Opinião

Um desafio

Comentário de Sílvia Regina. (Foto: Reprodução)
Comentário de Sílvia Regina. (Foto: Reprodução)

Às vezes, os alunos me pedem sugestão de temas para serem abordados em TCCs e Dissertações de Mestrado. Não culpo eles, porque eu sou a encarnação da problematização. Não foi por acaso que meu irmão, quando pequena, me chamava de “Perguntolina”: tudo tinha que ser muito bem explicadinho e sempre vinha meu retruco: “E se não for assim, mas assado”?

Recentemente, me deparei com uma temática e quero colocá-la aqui. Talvez, alguém se anime a escrever sobre ela. Tive a ideia depois de ler, de Daniela Arbex, a obra “Todo o Dia a mesma Noite”, em que ela aborda a história não contada da Boate Kiss. E, no Capítulo IX, intitulado “Penúltimo Ato”, ela conta a dolorida história de um jovem vítima fatal naquele indigesto episódio.

Não quero falar da morte daquele menino, mas na vida. Dezenove anos antes, no ano de 1993, recém-nascido, ele foi abandonado na Santa Casa de Santa Maria e necessitava de um lar. Usava uma calça plástica feita de açúcar cristal.

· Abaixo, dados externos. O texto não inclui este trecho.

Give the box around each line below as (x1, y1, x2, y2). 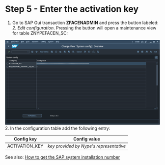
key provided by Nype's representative (47, 143, 126, 149)
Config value (73, 136, 101, 142)
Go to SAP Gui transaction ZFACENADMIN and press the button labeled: (12, 20, 159, 26)
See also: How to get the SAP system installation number (5, 154, 120, 160)
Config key (14, 136, 37, 142)
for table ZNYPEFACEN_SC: (12, 30, 68, 36)
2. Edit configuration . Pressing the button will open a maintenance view (12, 25, 157, 30)
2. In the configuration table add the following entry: (5, 125, 110, 131)
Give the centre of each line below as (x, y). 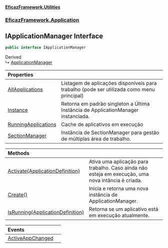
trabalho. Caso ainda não (118, 168)
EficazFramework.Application (42, 20)
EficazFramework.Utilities (33, 7)
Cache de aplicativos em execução (102, 124)
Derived (13, 57)
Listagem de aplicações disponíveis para (109, 83)
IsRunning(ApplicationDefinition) (46, 212)
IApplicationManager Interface (54, 36)
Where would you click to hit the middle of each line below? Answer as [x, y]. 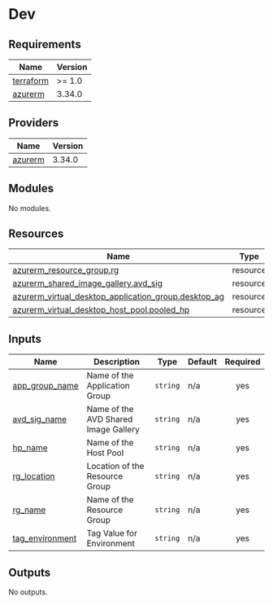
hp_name [30, 448]
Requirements [45, 44]
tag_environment [45, 538]
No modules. [30, 208]
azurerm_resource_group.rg [66, 270]
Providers [34, 123]
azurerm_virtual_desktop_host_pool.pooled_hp [101, 310]
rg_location [34, 476]
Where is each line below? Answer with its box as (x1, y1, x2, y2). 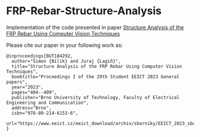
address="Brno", (11, 105, 52, 111)
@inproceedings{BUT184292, (6, 53, 73, 59)
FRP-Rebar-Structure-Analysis (6, 4, 162, 18)
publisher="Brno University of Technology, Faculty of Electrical (11, 94, 180, 100)
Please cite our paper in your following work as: (6, 42, 123, 49)
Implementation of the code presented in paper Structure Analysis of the (6, 24, 185, 31)
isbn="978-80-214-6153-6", (11, 110, 79, 116)
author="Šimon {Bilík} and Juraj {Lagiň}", (11, 58, 121, 64)
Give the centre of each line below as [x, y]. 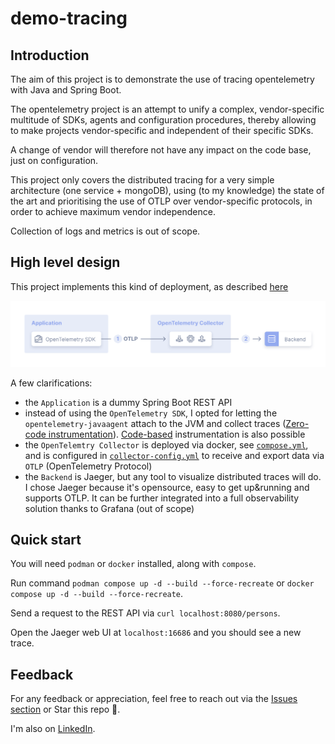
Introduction [50, 55]
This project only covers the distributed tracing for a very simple [142, 180]
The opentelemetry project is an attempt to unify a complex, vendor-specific [167, 109]
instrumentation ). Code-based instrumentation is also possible [177, 434]
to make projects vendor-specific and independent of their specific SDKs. [162, 130]
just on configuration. [54, 160]
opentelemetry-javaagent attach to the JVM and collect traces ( [155, 423]
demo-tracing [69, 18]
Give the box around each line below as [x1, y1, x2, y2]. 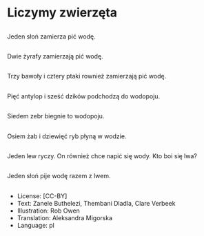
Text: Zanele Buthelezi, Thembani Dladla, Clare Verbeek [17, 199, 176, 207]
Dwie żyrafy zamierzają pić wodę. [7, 52, 103, 60]
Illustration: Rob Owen [17, 206, 81, 215]
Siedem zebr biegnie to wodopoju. [7, 112, 105, 120]
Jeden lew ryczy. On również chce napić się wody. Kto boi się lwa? [7, 151, 198, 160]
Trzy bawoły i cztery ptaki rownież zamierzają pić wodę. [7, 72, 167, 81]
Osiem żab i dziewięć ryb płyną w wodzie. [7, 132, 127, 140]
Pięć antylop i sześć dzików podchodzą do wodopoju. [7, 92, 161, 100]
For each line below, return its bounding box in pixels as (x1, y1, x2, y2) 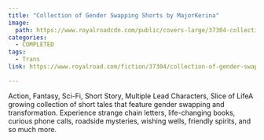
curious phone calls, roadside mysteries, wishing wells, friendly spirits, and (8, 116, 251, 126)
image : (8, 19, 30, 27)
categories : (8, 33, 47, 42)
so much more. (8, 124, 57, 134)
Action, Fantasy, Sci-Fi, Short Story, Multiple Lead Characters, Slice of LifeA (8, 91, 254, 101)
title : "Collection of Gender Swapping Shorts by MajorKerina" (8, 11, 220, 20)
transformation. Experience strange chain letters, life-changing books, (8, 108, 236, 117)
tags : (8, 48, 26, 56)
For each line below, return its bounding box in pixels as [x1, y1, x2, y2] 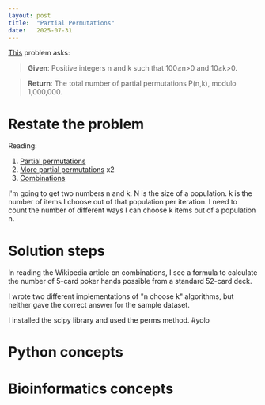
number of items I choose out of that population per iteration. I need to [8, 197, 238, 207]
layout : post [8, 11, 51, 20]
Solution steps [8, 242, 105, 260]
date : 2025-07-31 [8, 26, 73, 34]
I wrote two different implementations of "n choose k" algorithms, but [8, 292, 234, 301]
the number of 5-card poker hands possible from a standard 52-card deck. [8, 277, 252, 286]
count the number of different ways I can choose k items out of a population [8, 205, 256, 215]
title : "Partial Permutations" [8, 19, 115, 27]
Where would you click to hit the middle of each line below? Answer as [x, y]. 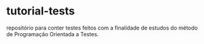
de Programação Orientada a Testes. [53, 34]
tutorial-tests [41, 11]
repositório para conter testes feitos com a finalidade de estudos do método [102, 28]
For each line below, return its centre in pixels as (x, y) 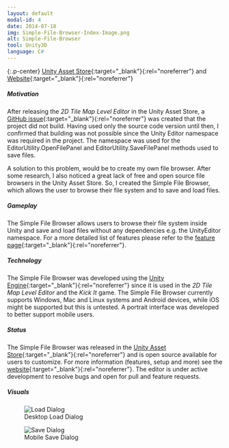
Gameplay (22, 206)
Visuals (18, 392)
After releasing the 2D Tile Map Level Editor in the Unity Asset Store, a (106, 111)
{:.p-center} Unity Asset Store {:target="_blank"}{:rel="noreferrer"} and (107, 71)
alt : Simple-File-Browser (44, 39)
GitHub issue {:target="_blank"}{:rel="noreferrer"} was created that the (107, 119)
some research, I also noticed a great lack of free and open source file (106, 175)
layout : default (30, 13)
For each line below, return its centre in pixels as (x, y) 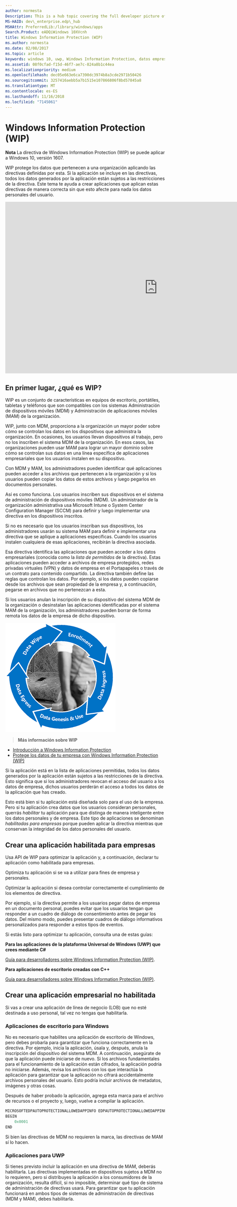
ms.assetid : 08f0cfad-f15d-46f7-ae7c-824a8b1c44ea (60, 64)
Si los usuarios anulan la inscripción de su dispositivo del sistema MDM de (83, 599)
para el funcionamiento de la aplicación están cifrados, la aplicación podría (84, 1064)
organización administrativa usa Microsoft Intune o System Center (74, 505)
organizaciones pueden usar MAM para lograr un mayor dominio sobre (79, 448)
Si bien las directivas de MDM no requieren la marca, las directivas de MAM (84, 1137)
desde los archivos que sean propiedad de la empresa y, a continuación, (81, 584)
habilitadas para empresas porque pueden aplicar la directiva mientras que (84, 824)
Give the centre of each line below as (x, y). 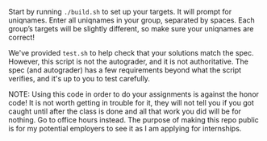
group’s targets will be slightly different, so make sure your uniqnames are (131, 29)
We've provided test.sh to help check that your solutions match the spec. (131, 53)
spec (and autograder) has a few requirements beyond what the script (125, 70)
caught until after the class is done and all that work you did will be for (125, 111)
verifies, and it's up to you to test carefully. (79, 79)
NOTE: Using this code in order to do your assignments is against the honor (134, 94)
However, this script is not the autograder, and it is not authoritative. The (128, 61)
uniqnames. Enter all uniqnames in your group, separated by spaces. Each (132, 20)
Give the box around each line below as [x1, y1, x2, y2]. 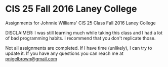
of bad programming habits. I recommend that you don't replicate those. [5, 35, 156, 41]
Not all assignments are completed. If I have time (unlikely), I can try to [5, 45, 152, 51]
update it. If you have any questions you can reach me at [5, 50, 124, 56]
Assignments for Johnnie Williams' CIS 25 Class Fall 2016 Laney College [5, 20, 156, 26]
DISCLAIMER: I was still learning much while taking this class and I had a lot [5, 29, 163, 36]
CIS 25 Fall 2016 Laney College [5, 3, 137, 15]
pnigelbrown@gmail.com [5, 55, 57, 61]
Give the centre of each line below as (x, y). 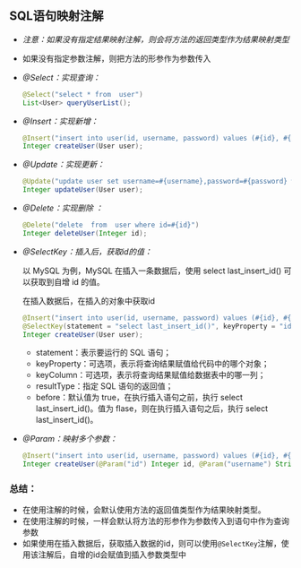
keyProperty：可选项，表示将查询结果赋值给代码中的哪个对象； (153, 364)
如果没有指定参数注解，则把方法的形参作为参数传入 (116, 58)
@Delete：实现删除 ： (63, 208)
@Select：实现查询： (61, 77)
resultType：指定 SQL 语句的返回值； (104, 386)
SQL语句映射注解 (56, 16)
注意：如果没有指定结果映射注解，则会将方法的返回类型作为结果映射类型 (155, 39)
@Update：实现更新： (63, 165)
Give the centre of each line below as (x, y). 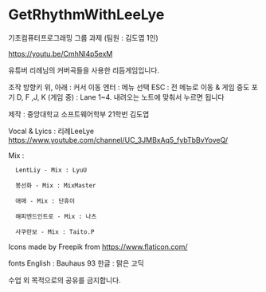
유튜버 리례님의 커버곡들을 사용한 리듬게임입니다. (84, 70)
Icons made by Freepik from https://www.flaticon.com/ (98, 247)
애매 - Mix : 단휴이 (45, 201)
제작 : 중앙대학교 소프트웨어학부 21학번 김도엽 (79, 114)
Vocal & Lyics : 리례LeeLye (51, 131)
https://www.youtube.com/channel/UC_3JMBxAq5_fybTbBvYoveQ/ (118, 140)
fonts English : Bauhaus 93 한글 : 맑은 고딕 (76, 263)
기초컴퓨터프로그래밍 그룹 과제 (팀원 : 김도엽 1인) (84, 37)
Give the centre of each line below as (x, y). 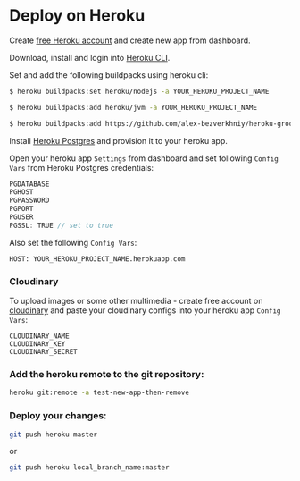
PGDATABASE (29, 184)
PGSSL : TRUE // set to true (62, 225)
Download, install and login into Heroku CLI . (90, 57)
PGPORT (21, 209)
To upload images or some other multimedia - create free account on (136, 301)
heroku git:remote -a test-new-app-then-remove (100, 393)
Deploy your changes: (58, 416)
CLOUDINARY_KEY (37, 344)
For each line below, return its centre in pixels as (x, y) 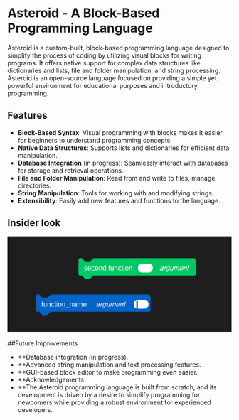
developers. (35, 409)
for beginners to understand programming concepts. (95, 140)
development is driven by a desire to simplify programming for (109, 394)
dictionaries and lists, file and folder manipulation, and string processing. (114, 70)
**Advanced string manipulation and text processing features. (109, 365)
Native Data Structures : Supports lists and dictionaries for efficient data (123, 148)
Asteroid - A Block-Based (84, 13)
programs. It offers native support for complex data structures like (104, 63)
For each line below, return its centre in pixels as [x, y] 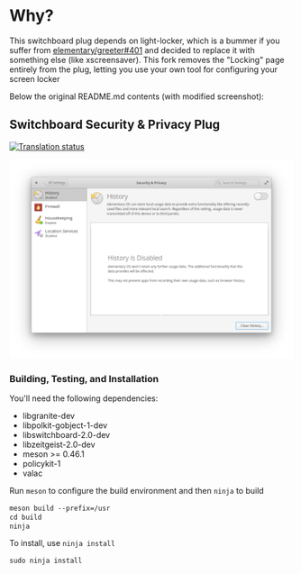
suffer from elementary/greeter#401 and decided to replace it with [132, 50]
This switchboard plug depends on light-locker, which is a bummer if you [145, 41]
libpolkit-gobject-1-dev [65, 425]
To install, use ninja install [62, 543]
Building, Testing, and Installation [84, 379]
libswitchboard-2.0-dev [66, 435]
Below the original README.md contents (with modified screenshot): [137, 96]
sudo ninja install [46, 561]
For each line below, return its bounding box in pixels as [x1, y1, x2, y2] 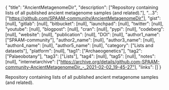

Ao tempo, havia um casal negro, cuja mulher não podia gerar filhos de seu próprio útero, habilitado na fila de adoção. A criança era negra também. Enquanto casais brancos permanecem longos anos na fila de espera por adoção de filhos brancos, aquele casal de pele negra não demorou a ser acionado pela Vara da Infância e Juventude, já que a criança abandonada era também negra e foi salva do abandono.

Foi nesse contexto que enxerguei um tema muito interessante de ser explorado por meio de pesquisa: a cor branca continuava sendo prioridade para os cerca de seis mil candidatos à adoção no Brasil.

Tenho que os dados já não são mais atuais, porquanto a obra referida foi publicada em 2018. Como seria agora? Há, mesmo essa desproporção? Qual é fonte? Por que existe a prioridade? Está correta essa permissão legal de se escolher a cor de quem será recibo em adoção? Será que a adoção não deveria ser priorizada do ponto de vista constitucional do direito da criança, como primazia, de ser inserida em um contexto familiar? O amor muda a depender da cor da pele do filho? Será que, admitindo escolhas, além de inverter a teleologia constitucional, não estaremos alimentando o racismo estrutural?

São aspectos que eu gostaria de ver enfrentados em um trabalho de pesquisa acadêmica, para além das minhas elocubrações mentais. Exige esforço, mas, tenho certeza, daria imensa satisfação ao investigador científico.